[Items listed in a dataset]

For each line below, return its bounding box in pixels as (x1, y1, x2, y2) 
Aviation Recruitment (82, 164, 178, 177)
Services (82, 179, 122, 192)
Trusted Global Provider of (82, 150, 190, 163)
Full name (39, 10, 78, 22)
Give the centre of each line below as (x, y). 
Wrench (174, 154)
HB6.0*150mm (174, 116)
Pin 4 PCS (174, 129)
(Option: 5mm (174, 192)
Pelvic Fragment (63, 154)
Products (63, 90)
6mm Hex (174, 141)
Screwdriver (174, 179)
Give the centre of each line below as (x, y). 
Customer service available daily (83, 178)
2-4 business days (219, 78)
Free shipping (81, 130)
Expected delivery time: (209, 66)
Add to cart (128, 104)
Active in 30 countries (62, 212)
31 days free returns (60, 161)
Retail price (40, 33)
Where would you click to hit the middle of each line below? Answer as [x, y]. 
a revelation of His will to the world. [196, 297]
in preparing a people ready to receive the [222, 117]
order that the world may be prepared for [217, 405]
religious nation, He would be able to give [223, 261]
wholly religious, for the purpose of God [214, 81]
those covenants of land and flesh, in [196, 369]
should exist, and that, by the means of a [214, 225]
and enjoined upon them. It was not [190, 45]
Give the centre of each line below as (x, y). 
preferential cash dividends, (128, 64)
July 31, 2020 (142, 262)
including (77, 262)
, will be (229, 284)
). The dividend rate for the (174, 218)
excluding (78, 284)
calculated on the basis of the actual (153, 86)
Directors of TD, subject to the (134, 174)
---
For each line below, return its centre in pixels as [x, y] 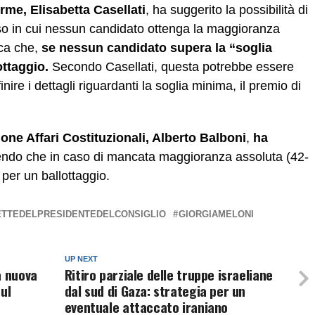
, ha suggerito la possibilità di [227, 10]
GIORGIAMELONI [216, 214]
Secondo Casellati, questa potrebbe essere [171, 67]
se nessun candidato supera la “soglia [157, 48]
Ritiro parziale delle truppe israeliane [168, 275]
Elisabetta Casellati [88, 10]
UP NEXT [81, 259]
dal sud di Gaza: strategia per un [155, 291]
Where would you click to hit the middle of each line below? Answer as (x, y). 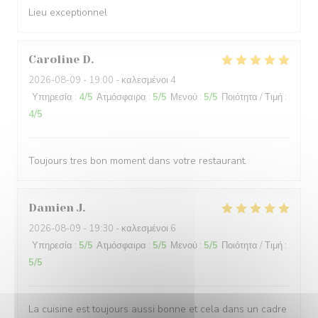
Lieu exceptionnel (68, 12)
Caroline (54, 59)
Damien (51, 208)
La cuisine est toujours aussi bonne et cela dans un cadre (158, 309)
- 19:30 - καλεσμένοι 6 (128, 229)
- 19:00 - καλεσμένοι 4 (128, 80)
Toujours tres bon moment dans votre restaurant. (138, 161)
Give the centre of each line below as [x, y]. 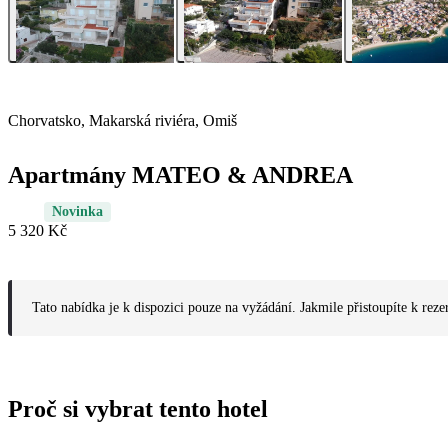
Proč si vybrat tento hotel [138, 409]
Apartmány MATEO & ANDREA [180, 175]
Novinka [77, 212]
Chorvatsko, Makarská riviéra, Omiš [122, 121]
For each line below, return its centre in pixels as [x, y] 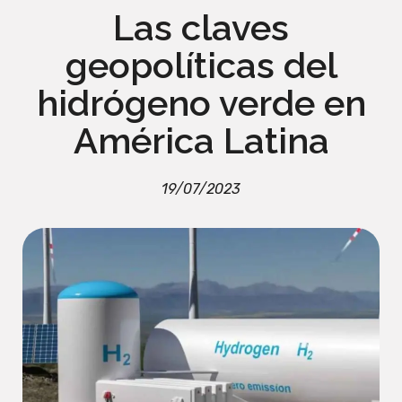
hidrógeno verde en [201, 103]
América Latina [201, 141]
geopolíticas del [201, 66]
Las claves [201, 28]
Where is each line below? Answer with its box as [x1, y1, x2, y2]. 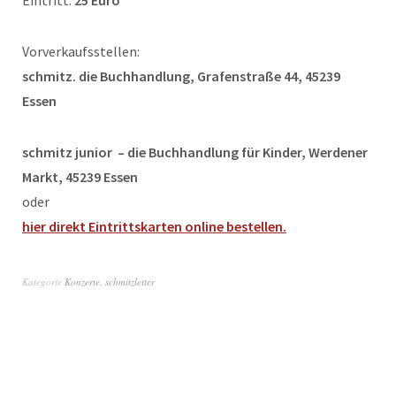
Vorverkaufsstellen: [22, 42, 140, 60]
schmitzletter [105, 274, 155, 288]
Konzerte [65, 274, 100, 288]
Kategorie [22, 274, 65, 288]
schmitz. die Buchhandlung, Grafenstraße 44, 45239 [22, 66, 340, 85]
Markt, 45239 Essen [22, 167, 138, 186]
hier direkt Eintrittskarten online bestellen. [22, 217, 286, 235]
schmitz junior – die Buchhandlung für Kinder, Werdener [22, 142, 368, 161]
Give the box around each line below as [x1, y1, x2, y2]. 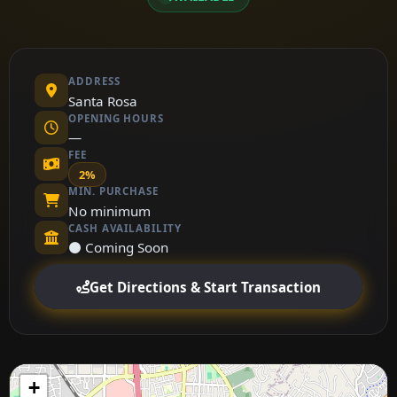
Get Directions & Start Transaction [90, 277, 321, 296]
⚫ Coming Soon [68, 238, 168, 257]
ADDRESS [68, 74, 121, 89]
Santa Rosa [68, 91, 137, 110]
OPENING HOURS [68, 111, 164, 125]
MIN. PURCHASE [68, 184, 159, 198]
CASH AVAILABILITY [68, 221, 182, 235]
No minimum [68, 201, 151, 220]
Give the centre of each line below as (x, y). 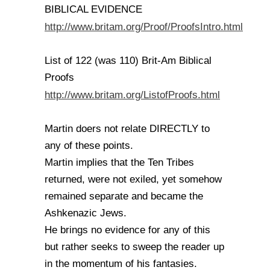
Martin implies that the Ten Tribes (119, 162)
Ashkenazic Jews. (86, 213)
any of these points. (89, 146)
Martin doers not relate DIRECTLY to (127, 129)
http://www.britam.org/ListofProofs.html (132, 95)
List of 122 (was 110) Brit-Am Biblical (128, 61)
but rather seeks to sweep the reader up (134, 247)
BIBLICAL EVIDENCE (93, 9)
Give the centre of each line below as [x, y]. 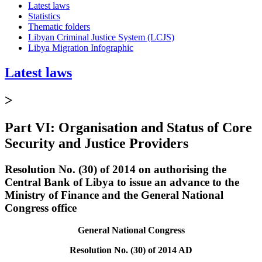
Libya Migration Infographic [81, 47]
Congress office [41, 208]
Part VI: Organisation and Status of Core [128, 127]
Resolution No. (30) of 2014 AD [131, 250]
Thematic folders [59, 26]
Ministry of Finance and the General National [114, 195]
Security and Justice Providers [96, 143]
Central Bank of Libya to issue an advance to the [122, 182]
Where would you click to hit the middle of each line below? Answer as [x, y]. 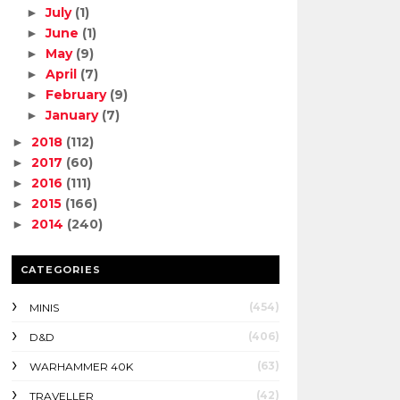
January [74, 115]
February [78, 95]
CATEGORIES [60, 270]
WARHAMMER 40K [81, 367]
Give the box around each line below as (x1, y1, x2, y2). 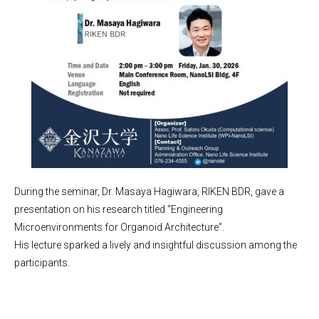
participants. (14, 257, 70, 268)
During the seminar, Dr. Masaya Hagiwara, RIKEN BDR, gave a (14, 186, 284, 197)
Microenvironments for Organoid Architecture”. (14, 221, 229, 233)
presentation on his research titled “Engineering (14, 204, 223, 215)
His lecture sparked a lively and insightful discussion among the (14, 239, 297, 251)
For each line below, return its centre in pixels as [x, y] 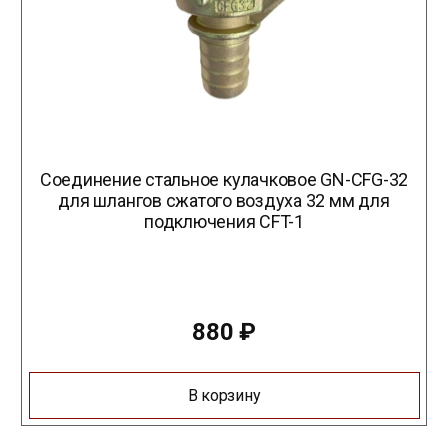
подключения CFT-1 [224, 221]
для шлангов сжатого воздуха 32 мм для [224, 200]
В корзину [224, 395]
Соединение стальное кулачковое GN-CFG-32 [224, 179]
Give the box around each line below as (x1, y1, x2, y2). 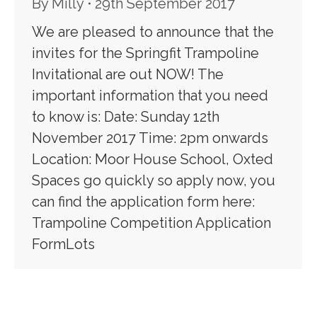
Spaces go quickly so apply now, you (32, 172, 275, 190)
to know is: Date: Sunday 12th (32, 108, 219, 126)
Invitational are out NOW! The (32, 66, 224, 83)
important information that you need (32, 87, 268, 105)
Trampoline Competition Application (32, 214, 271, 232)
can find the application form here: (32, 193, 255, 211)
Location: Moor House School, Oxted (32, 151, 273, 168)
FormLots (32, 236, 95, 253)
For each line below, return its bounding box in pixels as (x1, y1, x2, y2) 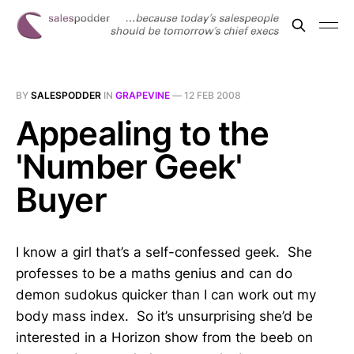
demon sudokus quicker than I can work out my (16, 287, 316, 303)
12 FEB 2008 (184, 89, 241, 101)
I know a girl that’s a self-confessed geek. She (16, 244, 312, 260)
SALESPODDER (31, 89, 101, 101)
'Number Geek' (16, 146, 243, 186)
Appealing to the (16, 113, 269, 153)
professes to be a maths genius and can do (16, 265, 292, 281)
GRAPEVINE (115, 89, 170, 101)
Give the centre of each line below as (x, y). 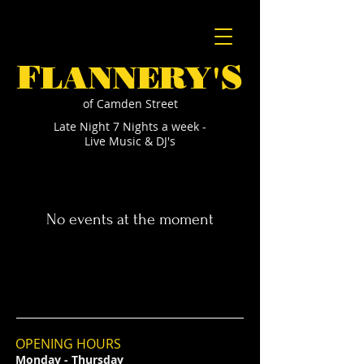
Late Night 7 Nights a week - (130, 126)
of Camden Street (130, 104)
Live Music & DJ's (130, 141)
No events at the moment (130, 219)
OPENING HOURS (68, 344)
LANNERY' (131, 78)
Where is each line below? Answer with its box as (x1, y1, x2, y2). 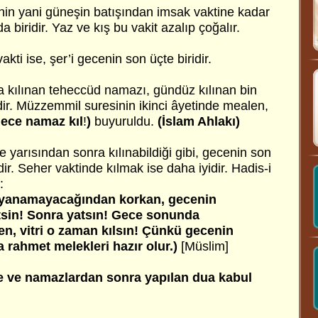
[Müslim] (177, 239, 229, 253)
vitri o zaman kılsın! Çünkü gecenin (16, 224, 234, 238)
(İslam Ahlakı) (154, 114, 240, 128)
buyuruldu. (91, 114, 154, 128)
==
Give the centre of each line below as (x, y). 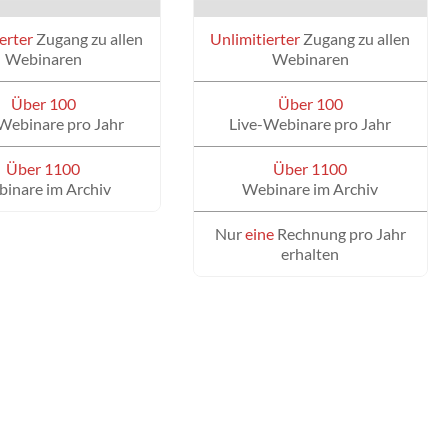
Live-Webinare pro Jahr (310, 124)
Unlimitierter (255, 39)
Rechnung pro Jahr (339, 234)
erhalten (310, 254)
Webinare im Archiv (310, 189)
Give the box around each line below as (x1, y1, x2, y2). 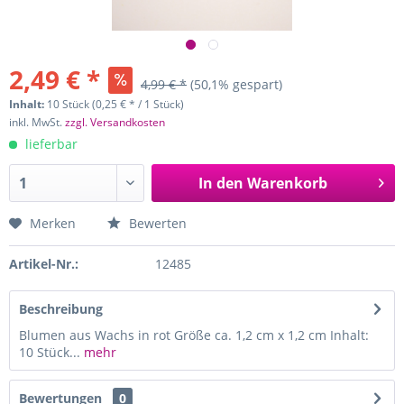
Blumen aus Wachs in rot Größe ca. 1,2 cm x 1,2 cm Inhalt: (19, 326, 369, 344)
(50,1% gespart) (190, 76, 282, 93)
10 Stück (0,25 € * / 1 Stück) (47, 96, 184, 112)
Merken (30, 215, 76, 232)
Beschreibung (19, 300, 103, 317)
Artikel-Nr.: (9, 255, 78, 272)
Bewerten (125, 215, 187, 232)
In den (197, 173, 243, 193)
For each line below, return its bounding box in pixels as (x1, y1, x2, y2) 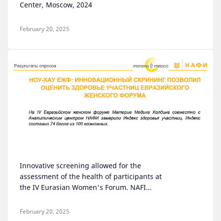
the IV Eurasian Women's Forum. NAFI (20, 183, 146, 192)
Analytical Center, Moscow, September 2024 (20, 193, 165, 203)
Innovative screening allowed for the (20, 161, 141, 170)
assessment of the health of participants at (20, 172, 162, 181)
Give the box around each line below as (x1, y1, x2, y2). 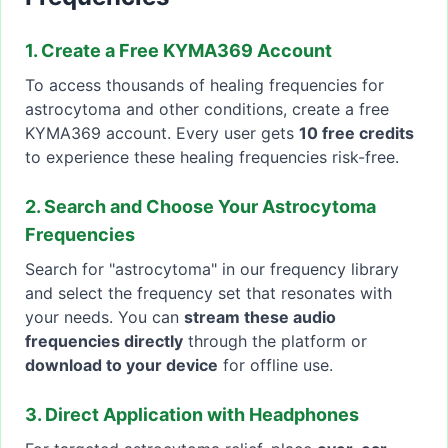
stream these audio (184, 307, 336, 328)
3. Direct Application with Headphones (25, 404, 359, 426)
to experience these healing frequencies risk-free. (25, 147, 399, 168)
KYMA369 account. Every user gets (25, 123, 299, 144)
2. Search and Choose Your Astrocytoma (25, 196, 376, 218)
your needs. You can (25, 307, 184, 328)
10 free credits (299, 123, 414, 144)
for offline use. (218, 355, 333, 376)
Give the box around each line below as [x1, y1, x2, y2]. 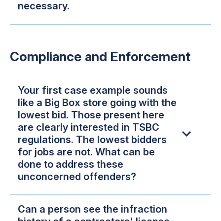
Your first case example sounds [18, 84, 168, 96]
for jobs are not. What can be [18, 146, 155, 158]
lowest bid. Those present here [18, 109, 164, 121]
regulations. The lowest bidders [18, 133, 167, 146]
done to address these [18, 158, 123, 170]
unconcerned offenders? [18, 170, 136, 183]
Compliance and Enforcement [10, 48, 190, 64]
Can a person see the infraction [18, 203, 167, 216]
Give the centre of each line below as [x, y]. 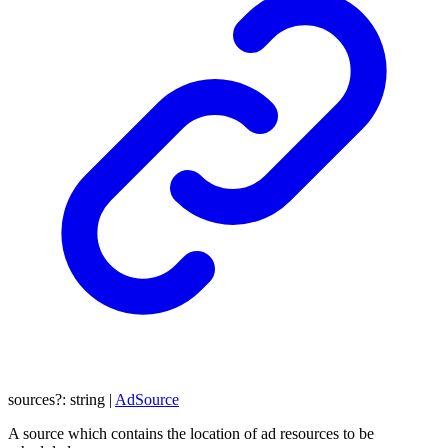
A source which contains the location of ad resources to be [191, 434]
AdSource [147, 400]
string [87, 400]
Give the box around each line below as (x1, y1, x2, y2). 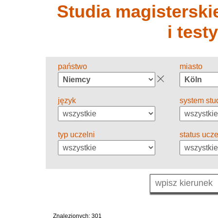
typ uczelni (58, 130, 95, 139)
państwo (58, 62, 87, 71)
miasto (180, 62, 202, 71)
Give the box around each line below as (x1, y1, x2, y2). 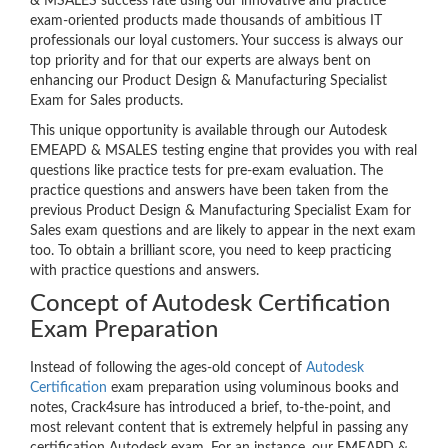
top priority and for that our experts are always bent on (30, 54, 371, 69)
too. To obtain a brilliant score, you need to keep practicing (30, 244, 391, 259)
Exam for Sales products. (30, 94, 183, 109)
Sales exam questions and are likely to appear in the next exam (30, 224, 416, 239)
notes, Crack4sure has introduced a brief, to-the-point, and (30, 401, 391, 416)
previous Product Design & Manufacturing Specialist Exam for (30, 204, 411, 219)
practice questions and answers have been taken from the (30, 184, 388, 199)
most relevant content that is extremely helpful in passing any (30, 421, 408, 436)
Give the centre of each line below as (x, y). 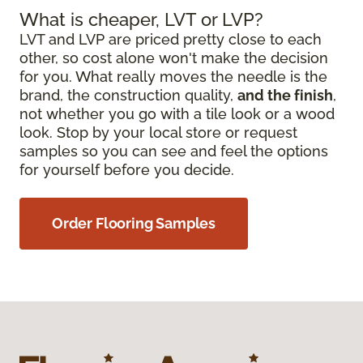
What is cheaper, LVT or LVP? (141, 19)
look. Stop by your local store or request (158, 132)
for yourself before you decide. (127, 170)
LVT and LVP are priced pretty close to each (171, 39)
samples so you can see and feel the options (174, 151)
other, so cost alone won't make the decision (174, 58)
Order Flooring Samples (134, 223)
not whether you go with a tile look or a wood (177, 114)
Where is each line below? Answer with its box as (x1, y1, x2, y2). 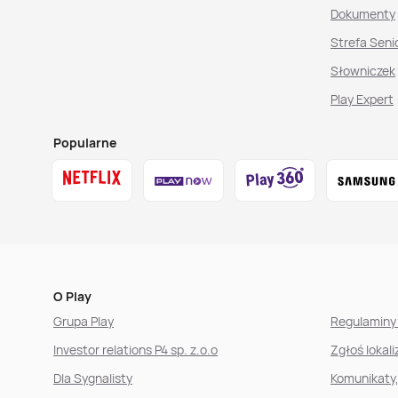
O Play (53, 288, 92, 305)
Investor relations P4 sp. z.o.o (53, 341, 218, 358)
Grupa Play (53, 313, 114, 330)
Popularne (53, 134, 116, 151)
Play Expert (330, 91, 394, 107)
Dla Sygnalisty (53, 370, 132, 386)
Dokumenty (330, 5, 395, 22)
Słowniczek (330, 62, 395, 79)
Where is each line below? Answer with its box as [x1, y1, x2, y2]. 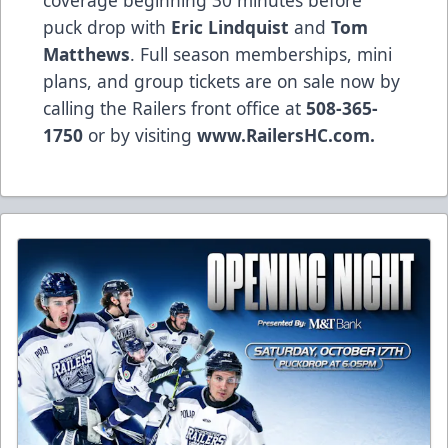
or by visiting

### INSTRUCTIONS FOR THE TASK
If a line in the records includes the string "Buchhandlung", copy it.

### WRITTEN REPLY
schmitz. die Buchhandlung, Grafenstraße 44, 45239 [22, 66, 340, 85]
schmitz junior – die Buchhandlung für Kinder, Werdener [22, 142, 368, 161]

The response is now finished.